Great news photos often come with a moral taint. Maybe it’s the gaze they enable, the way they distill misery, desperation, injury, sorrow into mere spectacle. We look, but we’re torn by contradictory impulses: To witness, and to avert our eyes. Both, paradoxically, are testimony to our humanity. Neither offers comfort.

I’m reminded of two extraordinary pictures. The first is the 1975 shot of two falling girls, one a small child the other her 19-year-old babysitter, who had fled a burning Boston apartment house onto a fire escape that collapsed. The younger girl lived, the teen died, the photographer won a Pulitzer. The second is the equally famous 1985 picture of a drowned 5-year-old boy in Bakersfield, Calif., his face visible in a partly unzipped body bag. He’s surrounded by his horrified family, the photo a stunning tableau of grief and loss.

There’s nothing new about the power of such images, or about the outrage and dismay that they provoke, or about the certainty they stoke that the news media thrive on intrusion and exploitation. The latest such case is the subway victim photo that the New York Post ran on its front page on Dec. 4, after 58-year-old Ki-Suck Han was pushed onto the track at the 49th Street station in Manhattan and was photographed looking at the oncoming train that moments later took his life.

The picture raised two very different questions: Should it have been taken, and should it have been published.

The first question implicates the conduct of the photographer, a freelancer named R. Umar Abassi. He was there only through happenstance, and says that once he realized Han had been pushed onto the track farther down the platform, he began running toward the man and firing off his digital camera in hopes of alerting the train driver with his flash. The picture that eventually ran worldwide was a byproduct of his frantic attempt to help.

Whether he, or the other bystanders on the Midtown platform, did all they could to rescue Han in the moments before the train hit him is a reasonable question. Nobody, it seems, tried the obvious—to pull him to safety.

I don’t know why. I do know, as a rider on subways in many cities, that underground train stations are scary places where we mill with transient crowds of strangers while we wait for iron monsters to roar out of the darkness atop lethal currents of electricity, and come within inches of crunching us to bits.

We’d all like to be action heroes, but unless we’re trained first-responders it will take even the best of us a few moments to figure out how to handle the situation the passengers—photographer included—faced on Dec. 4. And by then it was too late.

I think we have no choice but to forgive them. And I’m glad Abassi never offered the lame excuse that his status as a journalist absolved him of the basic moral duty to render aid on the ground that his responsibility was to chronicle evils, not to prevent them.
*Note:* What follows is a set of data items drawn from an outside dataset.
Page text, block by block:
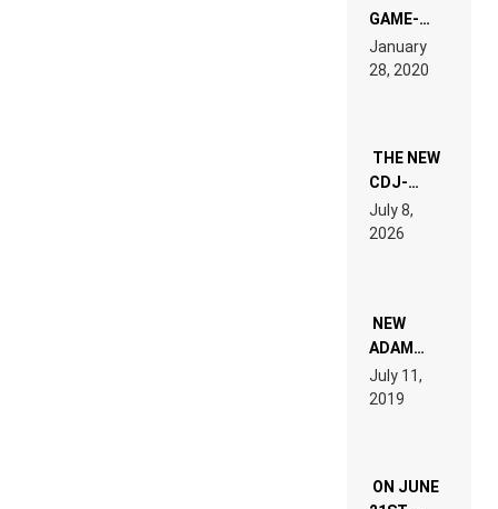
GAME-
LIKE “ON &
ON” IS AN
EXPERIENCE!
January
28, 2020
THE NEW
CDJ-
1500X
EXPLAINED
FOR
WANT TO
READ 46
TECH
SPECIFICATIONS
July 8,
2026
NEW
ADAM
BEYER
REMIX
July 11,
2019
ON JUNE

Nowadays, that same logic could apply equally to everyone there with a smart phone, since all had the ability to make pictures and get them published.

(There may be times when journalists should insist on the ethical primacy of their work: If all the reporters at the scene of a disaster tend to the injured, who will tell the rest of the world what happened—and issue the call for help? Indeed, journalism does have a purpose of its own.)

But assuming the picture wasn’t made at the cost of a rescue, that Han was indeed “doomed,” as the Post headline put it, was publishing it still proper?

It was a deeply disturbing image, one that naturally upset Han’s family, and the Post played it big, which couldn’t help but maximize its market impact, gin up street sales and feel cruelly exploitative.

But to me, it was also a truly great picture. It did what news should do, yank us out of our realities and force us to experience another.

In Aristotle’s conception of tragedy as evoking terror and pity, this was a profoundly tragic image. It was actuality, not art, but it did what art at its best can do, create a moment of communion—in this case, the recognition that we are all alone on a track, facing our own mortality, and that this man, whom you will never meet, was your brother.